Bei einer Gefährdung, zum Beispiel bei einem Brand, hat der Arbeitgeber die Verantwortung dafür, dass das Gebäude schnell und sicher evakuiert wird. Die Evakuierung dient dem Schutz der Mitarbeiter, Besucher und Fremdarbeiter in dem betroffenen Gebäude.
Die Brandschutzhelfer/Evakuierungshelfer sind übrigens nicht in erster Linie für das Löschen eines Brandes zuständig. Sie sollten ggf. nur bei Entstehungsbränden tätig werden – und auch dann nur, wenn für sie keine Eigengefährdung besteht.
Auch bei einem Brandverdacht sollte immer die Feuerwehr alarmiert werden. Niemals sollte man sich darauf verlassen, dass bereits andere die Feuerwehr verständigt haben.

Was sollte man bei der Alarmierung beachten?

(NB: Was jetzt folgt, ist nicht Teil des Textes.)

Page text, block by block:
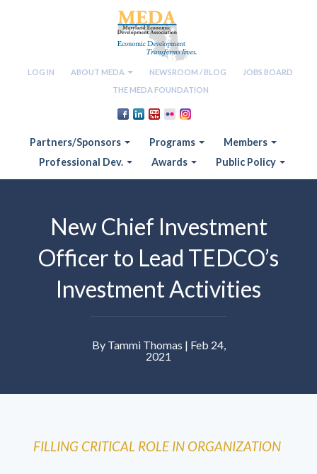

Die Brandmeldung kann automatisch über eine Brandmeldeanlage oder manuell über Druckknopfmelder bzw. das Telefon erfolgen. Bei einem Notruf ist immer Folgendes anzugeben:

  • Wo brennt es? (Ort, Ortsteil, Straße, Hausnummer)
  • Was brennt? (z.B. Stoffe, Gefahrstoffe, Möbel etc.)
  • Wie viel brennt? (z.B. Müllcontainer, Papierkorb, Büro)
  • Welche Gefahren? (z.B. brennbare Flüssigkeiten, Gase, explosionsfähige Bereiche, Hinweise auf besondere Umstände, z.B.: Gibt es Verletzte oder eingeschlossene Personen? Handelt es sich um ein besonderes Gebäude, z.B. ein Krankenhaus oder Pflegeheim, eine Schule oder ein Hochhaus?)
  • Warten auf eventuelle Rückfragen!
  • Sprechen Sie langsam und deutlich!

Zusätzlich zu den Brandschutzhelfern können auch sogenannte Evakuierungshelfer vom Unternehmer gemäß § 10 des Arbeitsschutzgesetzes bestellt werden. Ein Brandschutzhelfer kann auch gleichzeitig als Evakuierungshelfer fungieren. Dies ist sinnvoll, wenn sich mehrere Personen im Gebäude befinden, die eine körperliche oder geistige Beeinträchtigung haben.

Es ist erforderlich, dass die bestellten Brandschutz-/Evakuierungshelfer für eine Evakuierung/Menschenrettung geschult werden.
Die Brandschutzhelfer/Evakuierungshelfer unterstützen bei einem Evakuierungsalarm die Durchführung des Räumungsvorgangs in ihren Zuständigkeitsbereichen und helfen hilfsbedürftigen Personen bei der Evakuierung. Bei der Gebäuderäumung sollen die sie durch ihr geschultes Verhalten und durch gezielte Verhaltensanweisungen das Entstehen einer Panik verhindern. Des Weiteren kann es ihre Aufgabe sein, Meldungen an eine betriebliche Zentrale weiterzuleiten, damit die Einsatzleitung informiert wird und reagieren kann.

Zusätzlich kann der Brandschutzhelfer/Evakuierungshelfer Sicherungsaufgaben übernehmen. Dabei kann es sich um die Kontrolle oder Absperrung der Einfahrt auf das Betriebsgelände oder um Absperrposten in dem Gefahrenbereich handeln.

Alarmübungen

Alarmübungen sind die notwendige Ergänzung zur regelmäßigen Unterweisung. Sie sollten deshalb mindestens einmal jährlich stattfinden. Ziele der Alarmübungen sollten sein:

  • Einüben des richtigen Verhaltens der Mitarbeiter bei Bränden, Notfälle oder Explosionen,
  • Vermeidung von Panikhandlungen,
  • Erprobung der Betriebsbereitschaft von Feuermelde- und Alarmeinrichtungen,
  • Vermittlung notwendiger Kenntnisse zu den Flucht- und Rettungswegen,
  • Aufsuchen der richtigen Sammelplätze,
  • Vermittlung einer raschen Brandmeldung und der Handhabung der Löscheinrichtungen.